● **Task instructions**
Go over the data and copy out each line with "languages" in it.

● **Saved entries**
....................

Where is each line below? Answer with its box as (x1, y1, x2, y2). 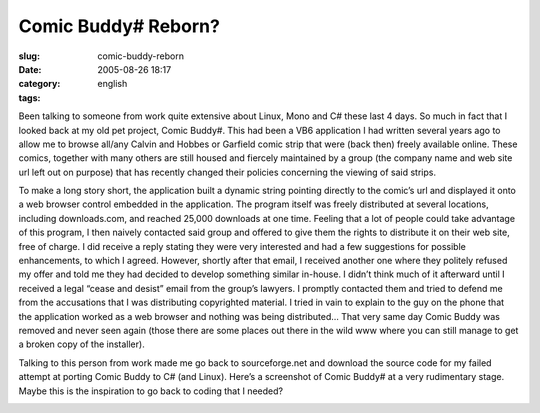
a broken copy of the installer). (18, 338, 145, 350)
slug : (18, 50, 40, 62)
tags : (18, 91, 41, 104)
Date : (18, 63, 42, 75)
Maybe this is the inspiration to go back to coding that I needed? (18, 385, 284, 397)
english (97, 78, 128, 90)
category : (18, 78, 61, 90)
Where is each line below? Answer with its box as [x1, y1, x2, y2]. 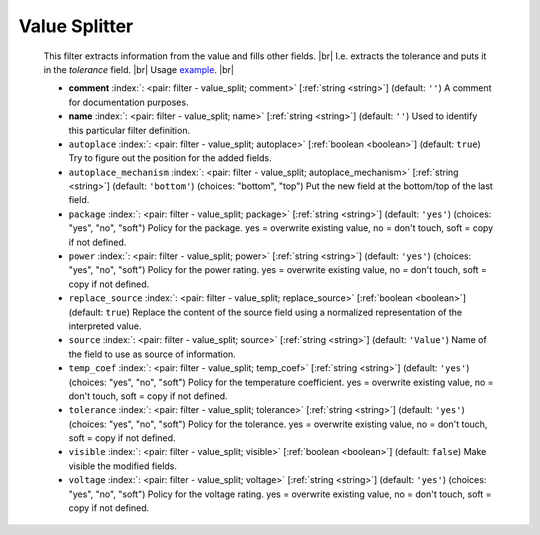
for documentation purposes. [68, 96, 189, 108]
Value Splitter [18, 15, 134, 37]
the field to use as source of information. [68, 348, 237, 360]
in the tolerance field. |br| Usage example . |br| [43, 63, 235, 75]
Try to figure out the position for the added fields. [68, 152, 272, 164]
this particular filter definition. [68, 124, 190, 136]
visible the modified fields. [68, 460, 178, 472]
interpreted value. [68, 320, 142, 332]
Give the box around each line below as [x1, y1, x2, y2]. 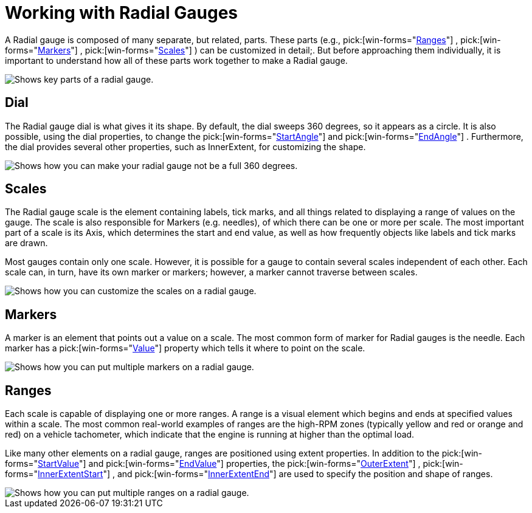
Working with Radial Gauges [5, 2, 238, 23]
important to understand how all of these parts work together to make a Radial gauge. [5, 55, 348, 66]
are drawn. [5, 238, 48, 249]
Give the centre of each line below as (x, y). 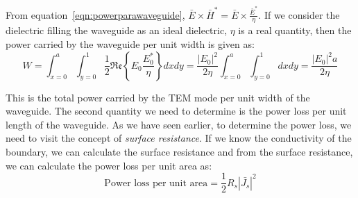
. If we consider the (299, 14)
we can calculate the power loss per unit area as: (109, 165)
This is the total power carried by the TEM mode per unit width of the (158, 97)
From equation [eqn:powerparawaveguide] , (95, 14)
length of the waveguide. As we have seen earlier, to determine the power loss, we (179, 124)
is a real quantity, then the (295, 30)
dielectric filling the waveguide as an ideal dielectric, (117, 30)
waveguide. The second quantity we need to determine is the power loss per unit (176, 111)
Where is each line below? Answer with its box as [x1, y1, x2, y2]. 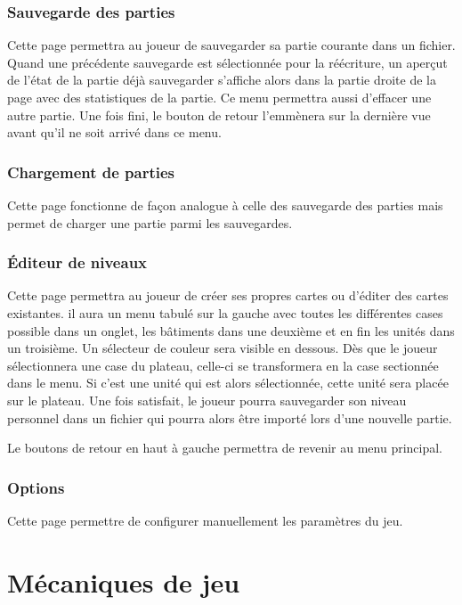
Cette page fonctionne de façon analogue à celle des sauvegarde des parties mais [7, 196, 443, 214]
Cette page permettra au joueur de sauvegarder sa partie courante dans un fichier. [7, 36, 456, 54]
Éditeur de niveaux [7, 251, 148, 274]
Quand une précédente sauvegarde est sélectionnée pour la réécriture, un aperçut [7, 53, 448, 71]
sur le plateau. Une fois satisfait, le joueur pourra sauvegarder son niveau [7, 390, 407, 409]
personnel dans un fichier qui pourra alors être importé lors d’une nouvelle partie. [7, 408, 452, 427]
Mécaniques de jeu [7, 563, 240, 600]
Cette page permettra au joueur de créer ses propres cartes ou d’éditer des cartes [7, 286, 449, 305]
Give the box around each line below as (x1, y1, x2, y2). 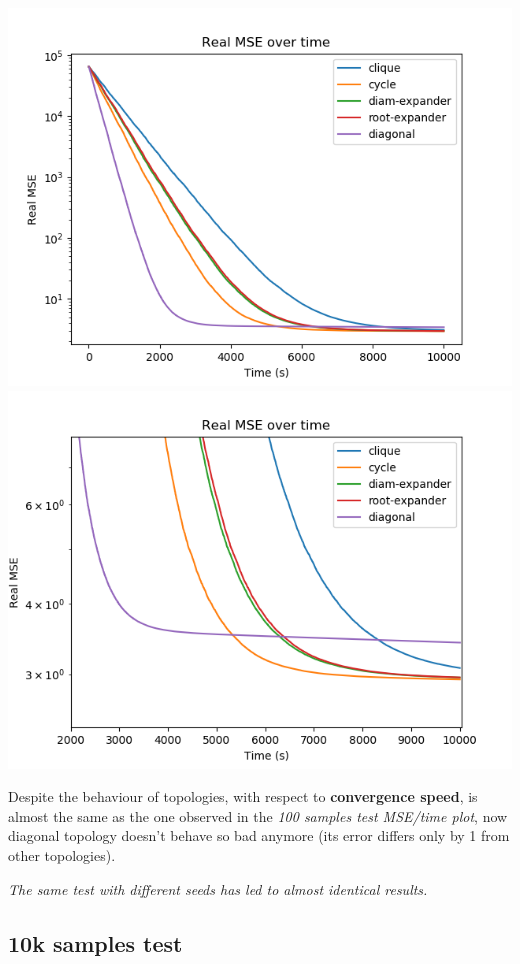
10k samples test (8, 927, 183, 958)
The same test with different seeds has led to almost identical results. (8, 878, 428, 899)
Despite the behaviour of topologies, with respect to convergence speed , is (8, 786, 478, 807)
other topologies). (8, 844, 116, 865)
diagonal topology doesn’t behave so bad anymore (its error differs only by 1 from (8, 825, 510, 846)
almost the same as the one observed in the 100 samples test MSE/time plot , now (8, 805, 508, 826)
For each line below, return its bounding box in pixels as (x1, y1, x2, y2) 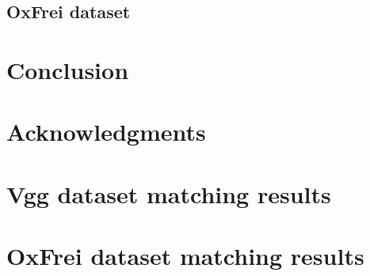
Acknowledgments (6, 115, 206, 148)
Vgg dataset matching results (6, 177, 331, 210)
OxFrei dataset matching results (6, 240, 364, 272)
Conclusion (6, 53, 129, 85)
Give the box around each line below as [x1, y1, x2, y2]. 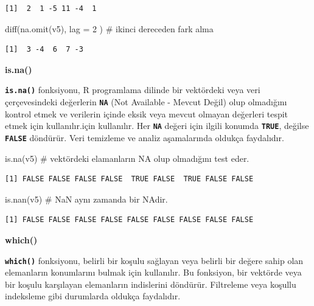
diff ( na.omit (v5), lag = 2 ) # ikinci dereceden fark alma [5, 22, 214, 35]
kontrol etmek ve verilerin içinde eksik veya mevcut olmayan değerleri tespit [5, 107, 288, 120]
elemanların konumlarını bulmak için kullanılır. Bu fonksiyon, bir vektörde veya [5, 266, 302, 279]
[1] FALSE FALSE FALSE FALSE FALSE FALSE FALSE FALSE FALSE [5, 215, 254, 224]
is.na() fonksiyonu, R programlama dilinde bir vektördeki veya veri [5, 83, 260, 96]
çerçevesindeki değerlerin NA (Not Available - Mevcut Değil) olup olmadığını [5, 96, 287, 108]
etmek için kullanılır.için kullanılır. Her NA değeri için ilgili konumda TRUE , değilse [5, 119, 309, 132]
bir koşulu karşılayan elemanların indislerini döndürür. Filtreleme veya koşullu [5, 277, 296, 290]
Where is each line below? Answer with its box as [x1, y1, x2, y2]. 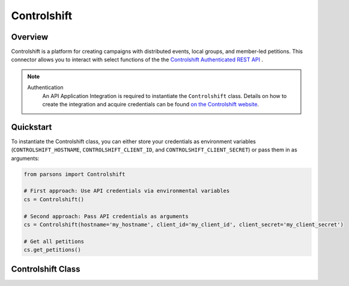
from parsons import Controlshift [23, 171, 126, 177]
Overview [11, 32, 49, 42]
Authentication [27, 84, 64, 91]
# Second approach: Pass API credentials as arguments [23, 213, 189, 219]
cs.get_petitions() [23, 246, 81, 254]
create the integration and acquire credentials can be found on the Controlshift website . [42, 101, 259, 108]
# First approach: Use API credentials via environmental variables [23, 187, 230, 195]
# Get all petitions [23, 238, 84, 245]
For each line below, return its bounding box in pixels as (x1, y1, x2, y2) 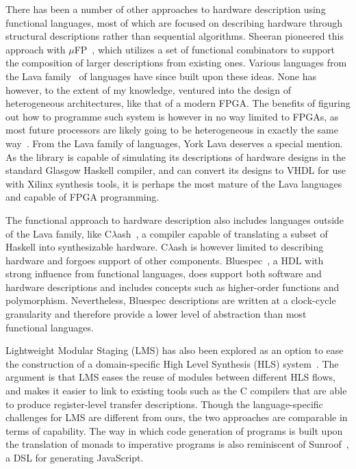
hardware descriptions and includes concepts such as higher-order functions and (5, 279, 340, 294)
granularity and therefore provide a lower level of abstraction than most (5, 307, 307, 321)
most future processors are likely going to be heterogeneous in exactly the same (5, 123, 338, 137)
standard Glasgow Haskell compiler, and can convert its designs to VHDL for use (5, 163, 346, 177)
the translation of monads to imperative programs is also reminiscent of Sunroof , (5, 437, 349, 451)
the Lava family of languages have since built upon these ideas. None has (5, 68, 317, 83)
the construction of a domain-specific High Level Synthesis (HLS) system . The (5, 356, 339, 370)
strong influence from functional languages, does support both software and (5, 266, 322, 281)
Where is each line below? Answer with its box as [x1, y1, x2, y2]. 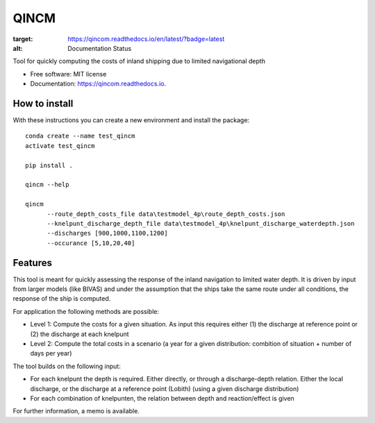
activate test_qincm [25, 142, 95, 149]
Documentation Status [67, 44, 132, 52]
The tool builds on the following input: [12, 362, 121, 370]
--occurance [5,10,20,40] [47, 239, 135, 247]
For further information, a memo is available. [12, 407, 140, 415]
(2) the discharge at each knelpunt [30, 330, 129, 338]
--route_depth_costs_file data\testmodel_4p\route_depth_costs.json [47, 210, 285, 218]
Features [12, 257, 52, 269]
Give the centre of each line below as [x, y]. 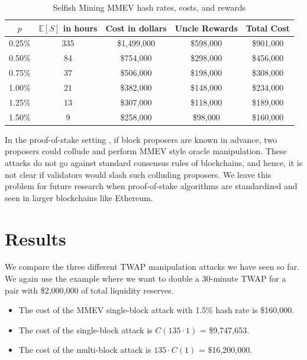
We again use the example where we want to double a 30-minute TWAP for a [146, 278]
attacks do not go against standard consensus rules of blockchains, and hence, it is [154, 162]
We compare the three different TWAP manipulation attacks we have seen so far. [152, 267]
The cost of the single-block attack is [85, 329]
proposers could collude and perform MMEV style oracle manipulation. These [146, 151]
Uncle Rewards [206, 28]
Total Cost [268, 28]
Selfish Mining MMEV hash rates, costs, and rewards [149, 7]
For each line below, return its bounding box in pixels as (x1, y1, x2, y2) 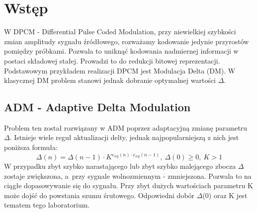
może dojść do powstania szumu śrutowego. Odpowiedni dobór (4, 190, 195, 200)
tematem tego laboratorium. (4, 200, 90, 210)
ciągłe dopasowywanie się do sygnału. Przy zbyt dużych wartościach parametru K (4, 180, 253, 191)
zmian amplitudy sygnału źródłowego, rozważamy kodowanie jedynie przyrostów (4, 36, 249, 46)
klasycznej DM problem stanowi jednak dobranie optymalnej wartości (4, 75, 216, 85)
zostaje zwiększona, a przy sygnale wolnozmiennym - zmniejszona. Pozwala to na (4, 170, 252, 181)
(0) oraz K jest (202, 190, 248, 200)
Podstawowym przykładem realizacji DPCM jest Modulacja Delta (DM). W (4, 65, 236, 75)
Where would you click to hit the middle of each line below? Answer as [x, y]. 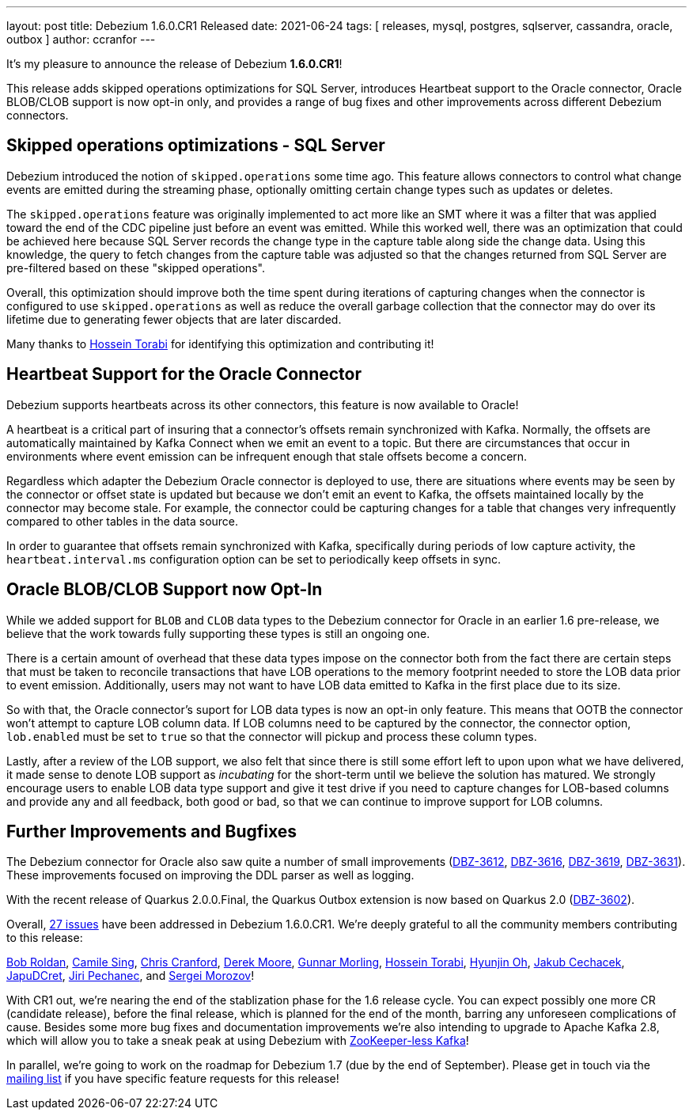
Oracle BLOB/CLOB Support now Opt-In [165, 590]
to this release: [45, 938]
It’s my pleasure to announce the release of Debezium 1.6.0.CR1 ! [174, 64]
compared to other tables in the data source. [123, 521]
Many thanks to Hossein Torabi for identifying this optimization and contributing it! [220, 344]
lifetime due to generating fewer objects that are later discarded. [174, 319]
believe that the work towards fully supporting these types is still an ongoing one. [218, 633]
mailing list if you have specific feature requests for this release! [173, 1079]
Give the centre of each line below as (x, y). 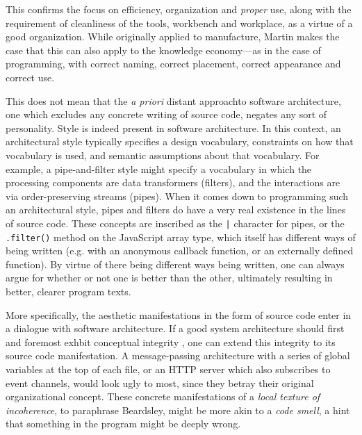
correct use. (30, 77)
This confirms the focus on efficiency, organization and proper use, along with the (179, 9)
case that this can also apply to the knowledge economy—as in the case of (163, 50)
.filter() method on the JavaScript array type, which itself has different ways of (181, 237)
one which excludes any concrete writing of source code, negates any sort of (166, 114)
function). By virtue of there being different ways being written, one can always (175, 264)
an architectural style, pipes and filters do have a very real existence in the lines (176, 210)
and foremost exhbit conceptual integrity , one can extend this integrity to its (171, 342)

....................

● **Exercise result**
the Lava family of languages have since built upon these ideas. None has (5, 68, 317, 83)
strong influence from functional languages, does support both software and (5, 266, 322, 281)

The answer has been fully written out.